Python has a very useful csv library, but I found that these
functions made working with csvs much more efficient. The
functions are mainly for import and outputting operations with csv files.
The most common use cases are pulling csvs into different data
structures in Python and outputting them to either a log file or a csv.
import csv
from csv import DictReader
import pandas as pd
def readKeyValues(inputCsvFile,keyColumn,ValueColumn):
#input file reader
infile = open(inputCsvFile, "r")
read = csv.reader(infile)
headers = next(read) # skip header
returnDictionary={}
#for each row
for row in read:
returnDictionary[row[keyColumn]] = row[ValueColumn]
return returnDictionary
def readFileToDict(inputCsvFile):
with open(inputCsvFile, 'r') as f:
dict_reader = DictReader(f)
return list(dict_reader)
def outputDictToFile(file, dict):
pd.DataFrame(dict).to_csv(file, index=False)
def log(file, string):
file = open(file, 'a')
file.write(string)
file.close()
Here is our first csv with some data for people.

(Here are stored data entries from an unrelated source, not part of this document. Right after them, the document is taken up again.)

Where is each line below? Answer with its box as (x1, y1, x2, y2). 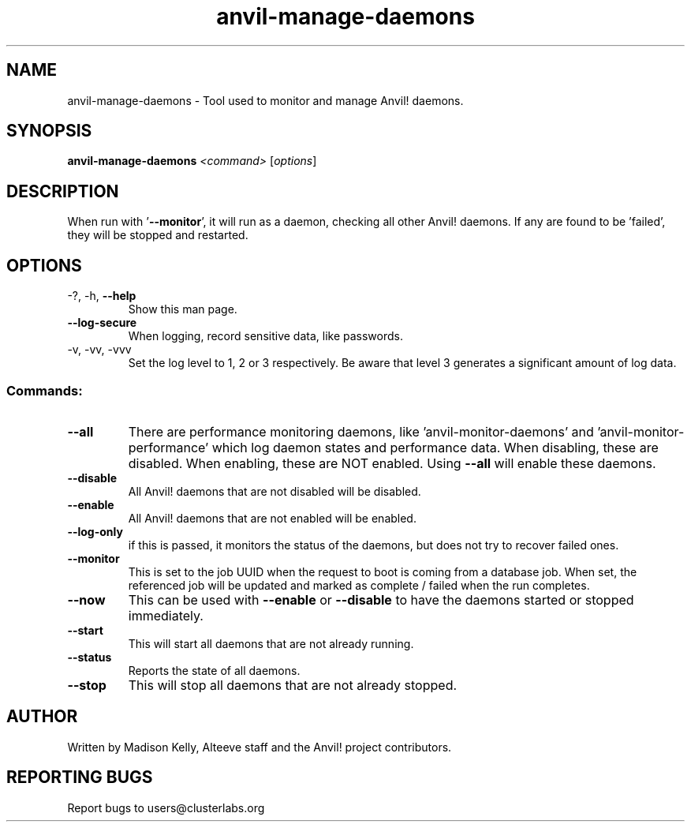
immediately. (128, 607, 204, 624)
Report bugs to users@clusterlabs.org (67, 800, 265, 815)
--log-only (67, 524, 123, 538)
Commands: (6, 382, 83, 399)
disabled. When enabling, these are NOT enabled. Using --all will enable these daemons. (128, 455, 656, 471)
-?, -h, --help (67, 289, 136, 303)
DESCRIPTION (6, 181, 119, 201)
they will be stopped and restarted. (67, 228, 248, 242)
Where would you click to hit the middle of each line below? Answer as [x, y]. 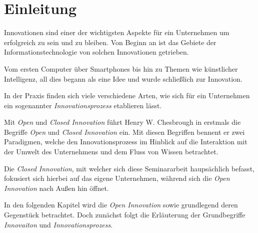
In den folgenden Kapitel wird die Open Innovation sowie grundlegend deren [121, 205]
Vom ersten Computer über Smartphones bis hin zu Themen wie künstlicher [121, 68]
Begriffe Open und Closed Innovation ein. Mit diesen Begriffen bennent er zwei [124, 132]
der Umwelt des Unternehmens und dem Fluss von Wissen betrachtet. [111, 152]
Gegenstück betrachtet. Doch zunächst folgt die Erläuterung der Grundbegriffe [125, 215]
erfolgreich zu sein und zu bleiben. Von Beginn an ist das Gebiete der [110, 42]
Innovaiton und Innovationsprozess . [58, 224]
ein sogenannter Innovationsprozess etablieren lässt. [83, 105]
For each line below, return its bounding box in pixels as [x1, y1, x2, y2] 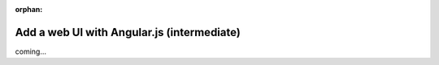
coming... [15, 47, 47, 56]
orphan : [15, 5, 43, 14]
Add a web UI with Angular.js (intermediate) [15, 25, 241, 39]
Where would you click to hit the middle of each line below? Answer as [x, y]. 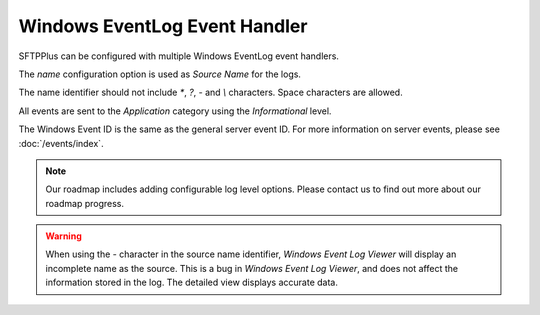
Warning [63, 236]
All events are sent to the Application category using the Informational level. [175, 111]
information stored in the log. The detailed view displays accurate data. [192, 282]
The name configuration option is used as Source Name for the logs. [160, 74]
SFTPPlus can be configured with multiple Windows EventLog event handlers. [179, 56]
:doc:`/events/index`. [61, 143]
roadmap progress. [85, 203]
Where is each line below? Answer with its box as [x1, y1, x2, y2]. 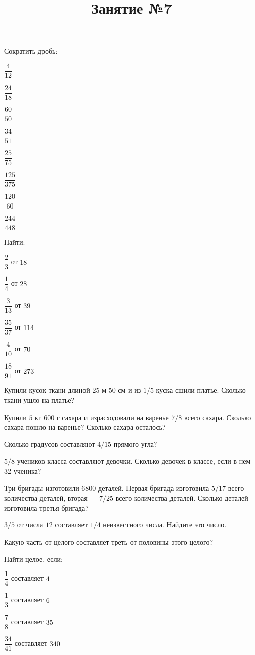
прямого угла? [113, 438, 157, 449]
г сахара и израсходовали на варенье [56, 412, 169, 422]
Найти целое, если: [4, 553, 63, 564]
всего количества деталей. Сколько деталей [115, 493, 248, 503]
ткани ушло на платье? [4, 395, 75, 405]
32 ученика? [4, 466, 41, 476]
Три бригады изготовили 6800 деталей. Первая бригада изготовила [4, 482, 209, 493]
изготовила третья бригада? [4, 502, 89, 513]
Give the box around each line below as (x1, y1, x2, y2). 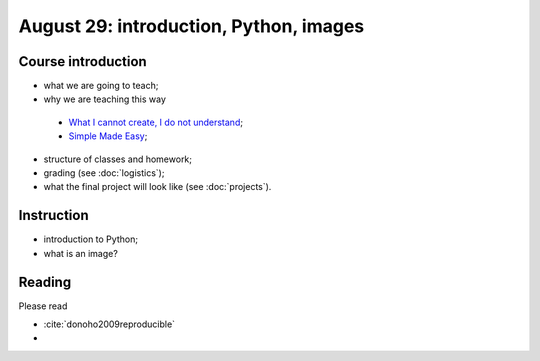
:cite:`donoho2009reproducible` (43, 318, 175, 330)
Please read (18, 300, 68, 312)
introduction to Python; (43, 233, 139, 245)
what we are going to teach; (43, 80, 159, 92)
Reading (18, 273, 72, 290)
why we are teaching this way (43, 93, 167, 105)
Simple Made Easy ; (68, 130, 148, 142)
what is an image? (43, 247, 119, 259)
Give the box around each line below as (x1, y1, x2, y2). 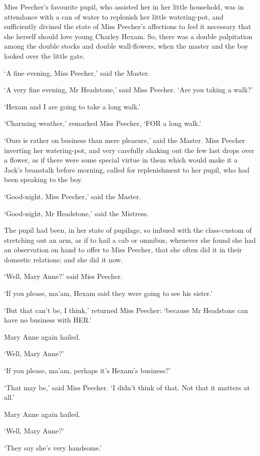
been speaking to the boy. (4, 174, 83, 185)
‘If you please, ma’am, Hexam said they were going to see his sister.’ (4, 288, 213, 298)
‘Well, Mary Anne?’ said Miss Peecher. (4, 271, 123, 281)
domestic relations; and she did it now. (4, 254, 123, 264)
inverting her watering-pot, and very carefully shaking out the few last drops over (4, 144, 254, 155)
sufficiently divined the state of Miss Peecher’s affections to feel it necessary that (4, 21, 251, 32)
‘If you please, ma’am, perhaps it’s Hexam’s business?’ (4, 365, 171, 376)
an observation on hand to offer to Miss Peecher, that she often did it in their (4, 244, 242, 255)
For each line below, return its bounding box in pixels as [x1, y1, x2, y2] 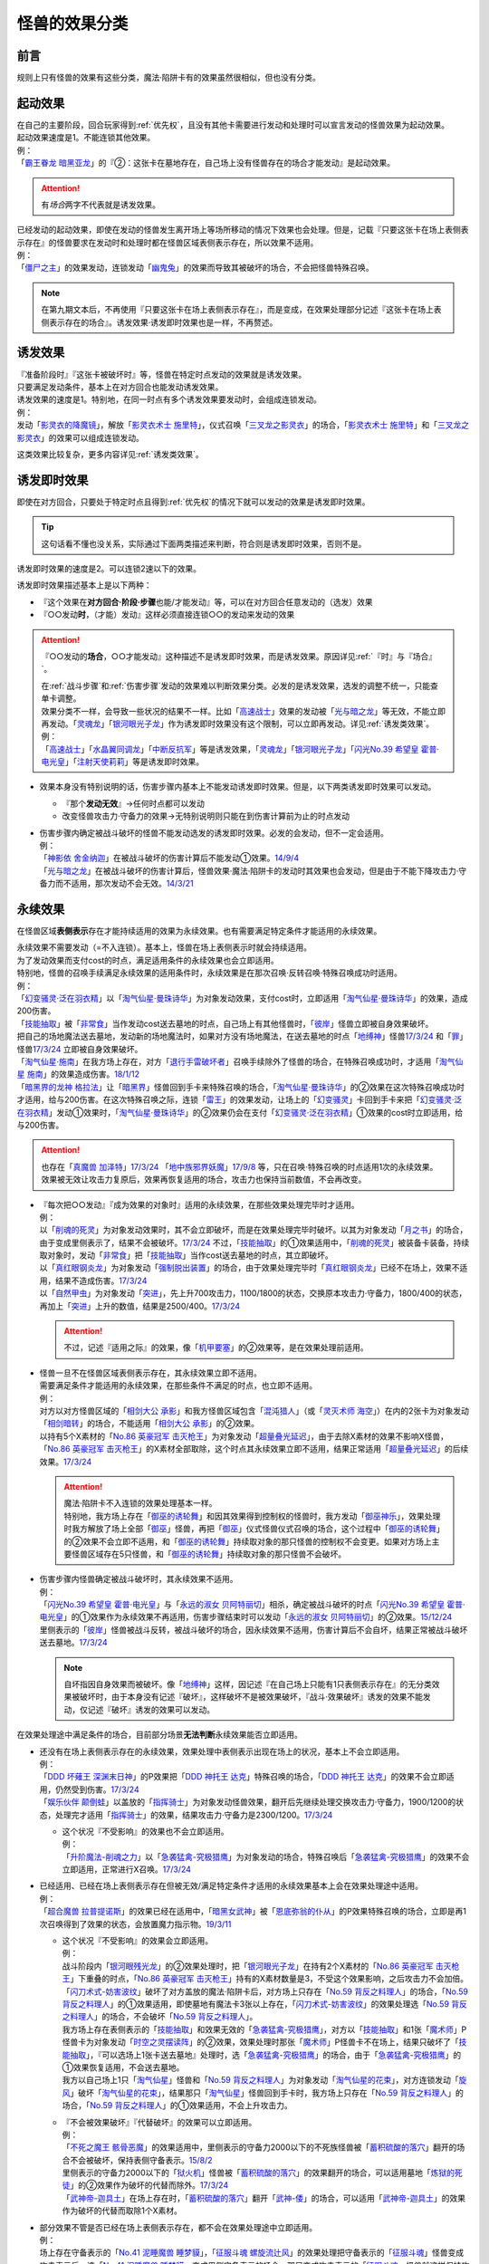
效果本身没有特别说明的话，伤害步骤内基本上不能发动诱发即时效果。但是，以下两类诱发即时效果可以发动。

This example is a bit trite, but let’s imagine that we need to change the age from a number to a string, so 23 => ‘twenty three’.
id,name,age
1,phil,23
2,jack,34
3,jill,31
4,jody,24
One way to achieve this is to create a key value match csv like this:
age,age
23,'twenty three'
34,'thirty four'
31,'thirty one'
24,'twenty four'
Next we need to import both of these into a python script.
import utility #all of the above functions are stored in this file
people = utility.readFileToDict('./people.csv')
pivot = utility.readKeyValues('./pivot.csv',0,1)
for person in people:
age = person.get('age')
person['age'] = pivot[age]
utility.outputDictToFile('./output.csv',people)